Task >> Your answer should consist only of the lines below from the one with "Christian Book & Music - Victoria" through the one with "context, why not", copied exactly.
Start of Extracted records
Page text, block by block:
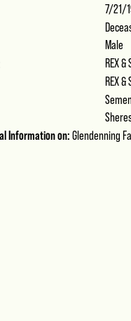
7/21/
Male
REX &
REX &
Information on: Glendenning
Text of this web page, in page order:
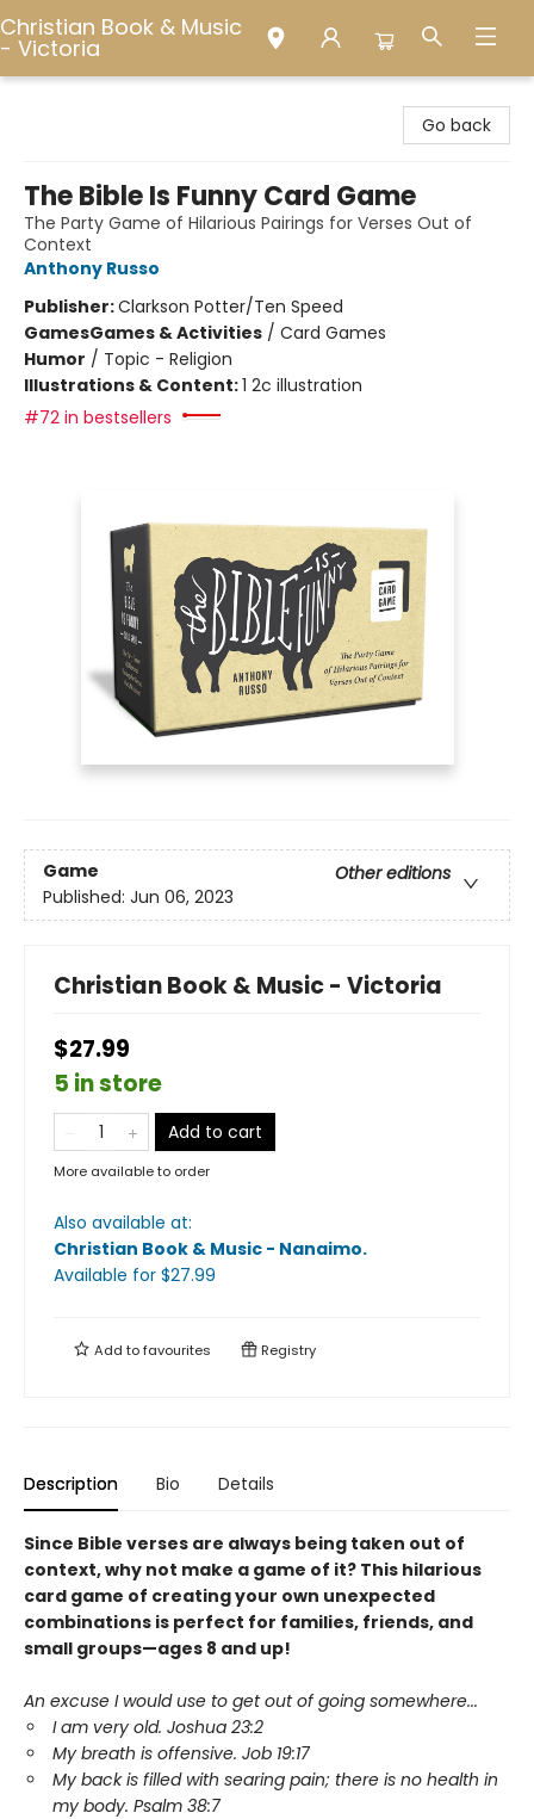
Christian Book & Music
- Victoria
Go back
The Bible Is Funny Card Game
The Party Game of Hilarious Pairings for Verses Out of
Context
Anthony Russo
Publisher:Clarkson Potter/Ten Speed
GamesGames & Activities / Card Games
Humor / Topic - Religion
Illustrations & Content:1 2c illustration
#72 in bestsellers
Game
Other editions
Published: Jun 06, 2023
Christian Book & Music - Victoria
$27.99
5 in store
Add to cart
More available to order
Also available at:
Christian Book & Music - Nanaimo.
Available for $27.99
Add tofavourites Registry
Description Bio Details
Since Bible verses are always being taken out of
context, why not make a game of it? This hilarious
card game of creating your own unexpected
combinations is perfect for families, friends, and
small groups—ages 8 and up!
An excuse I would use to get out of going somewhere...
I am very old. Joshua 23:2
My breath is offensive. Job 19:17
My back is filled with searing pain; there is no health in
my body. Psalm 38:7
End of Extracted records
Exercise result >>
Christian Book & Music - Victoria
$27.99
5 in store
Add to cart
More available to order
Also available at:
Christian Book & Music - Nanaimo.
Available for $27.99
Add tofavourites Registry
Description Bio Details
Since Bible verses are always being taken out of
context, why not make a game of it? This hilarious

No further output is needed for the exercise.